Legal Alert: DOL Proposes Short-Term Relief for and then Prohibition of Many Cross-Collateralization Agreements for IRAs and ERISA Plans

On May 24, 2013, the U.S. Department of Labor (DOL) proposed to amend ERISA Prohibited Transaction Class Exemption 80-26 (PTE 80-26) to allow an indemnity, security interest or other cross-collateralization agreement with a financial institution involving an individual retirement account (IRA), or an employee benefit plan subject to the prohibited transaction rules of ERISA or the Internal Revenue Code (IRC), but only on a retrospective and temporary basis.
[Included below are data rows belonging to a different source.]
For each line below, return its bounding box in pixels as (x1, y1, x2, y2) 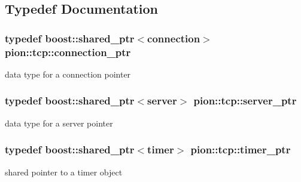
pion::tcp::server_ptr (193, 93, 297, 108)
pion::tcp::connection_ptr (5, 44, 131, 59)
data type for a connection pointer (5, 67, 131, 80)
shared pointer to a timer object (5, 165, 123, 178)
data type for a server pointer (5, 116, 113, 129)
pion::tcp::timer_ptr (190, 142, 291, 157)
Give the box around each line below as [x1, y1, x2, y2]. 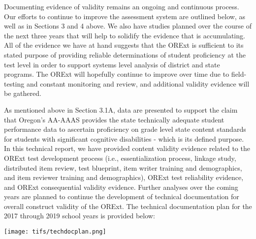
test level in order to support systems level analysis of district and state [4, 59, 220, 69]
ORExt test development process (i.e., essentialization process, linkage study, [4, 152, 236, 163]
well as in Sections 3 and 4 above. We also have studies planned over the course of [4, 21, 252, 31]
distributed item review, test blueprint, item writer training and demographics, [4, 162, 242, 173]
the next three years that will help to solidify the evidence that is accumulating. [4, 30, 245, 40]
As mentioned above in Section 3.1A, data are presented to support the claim [4, 104, 238, 115]
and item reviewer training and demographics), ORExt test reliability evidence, [4, 172, 244, 182]
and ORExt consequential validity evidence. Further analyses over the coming [4, 181, 238, 192]
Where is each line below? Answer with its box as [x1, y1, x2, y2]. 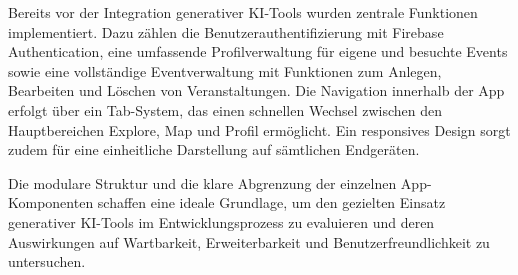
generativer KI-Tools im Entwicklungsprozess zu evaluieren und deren [8, 211, 435, 232]
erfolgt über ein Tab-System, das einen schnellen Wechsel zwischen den [8, 99, 443, 120]
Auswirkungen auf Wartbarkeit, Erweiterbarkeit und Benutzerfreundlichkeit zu [8, 231, 490, 252]
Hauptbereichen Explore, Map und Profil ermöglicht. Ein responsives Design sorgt [8, 119, 511, 140]
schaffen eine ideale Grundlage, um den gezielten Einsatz [97, 192, 446, 213]
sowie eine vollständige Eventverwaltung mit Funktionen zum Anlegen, [8, 60, 442, 81]
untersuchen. [8, 251, 86, 272]
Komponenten [8, 192, 94, 213]
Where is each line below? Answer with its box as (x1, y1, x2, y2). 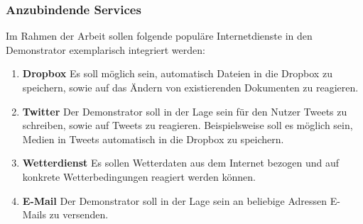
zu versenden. (49, 207, 109, 222)
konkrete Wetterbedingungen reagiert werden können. (22, 169, 256, 184)
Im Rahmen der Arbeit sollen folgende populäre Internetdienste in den (6, 28, 313, 43)
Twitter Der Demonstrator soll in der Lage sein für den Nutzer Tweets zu (22, 103, 347, 118)
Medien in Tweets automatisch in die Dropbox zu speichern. (22, 131, 284, 146)
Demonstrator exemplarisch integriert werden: (6, 42, 205, 57)
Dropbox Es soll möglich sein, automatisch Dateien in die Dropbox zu (22, 66, 332, 81)
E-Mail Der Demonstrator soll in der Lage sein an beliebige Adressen (22, 193, 327, 208)
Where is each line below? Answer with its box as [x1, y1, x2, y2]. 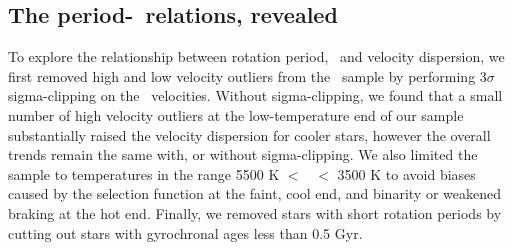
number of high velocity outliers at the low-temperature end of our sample [8, 104, 464, 125]
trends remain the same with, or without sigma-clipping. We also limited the [8, 144, 478, 165]
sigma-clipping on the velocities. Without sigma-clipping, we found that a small [8, 85, 503, 106]
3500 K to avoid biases [337, 163, 476, 184]
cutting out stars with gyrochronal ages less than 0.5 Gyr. [8, 222, 363, 243]
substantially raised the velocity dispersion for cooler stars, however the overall [8, 124, 491, 145]
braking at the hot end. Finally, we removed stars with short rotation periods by [8, 202, 502, 223]
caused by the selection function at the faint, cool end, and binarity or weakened [8, 183, 501, 204]
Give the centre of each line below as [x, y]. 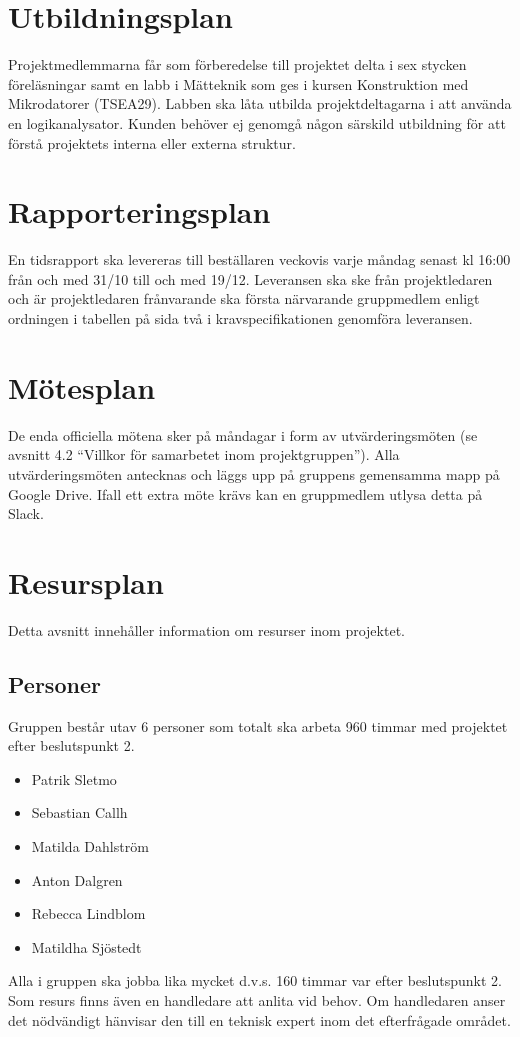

Under the proposed amendment, this relief would expire six months after publication of a final amendment in the Federal Register.

Background -

It is common practice for the account opening documentation for brokerage, futures, options and similar accounts to provide in effect that, in the event a liability arising in the account (e.g., a trading loss, fee or tax) exceeds its assets, that liability may be satisfied from “related” accounts maintained at that financial institution. In advisory opinions issued in 2009 and 2011, DOL concluded, generally, that such a cross-collateralization agreement committing non-IRA assets of an IRA owner to cover indebtedness of, or arising from, the IRA to a bank or other financial institution:

- Is an ERISA prohibited transaction–specifically, a prohibited extension of credit from the IRA owner as “disqualified person” to the IRA–for which

- PTE 80-26–the exemption permitting interest-free loans or extensions of credit between a plan and disqualified person/party in interest in certain circumstances–does not provide exemptive relief.

These conclusions were inconsistent with widely held views in the regulated community.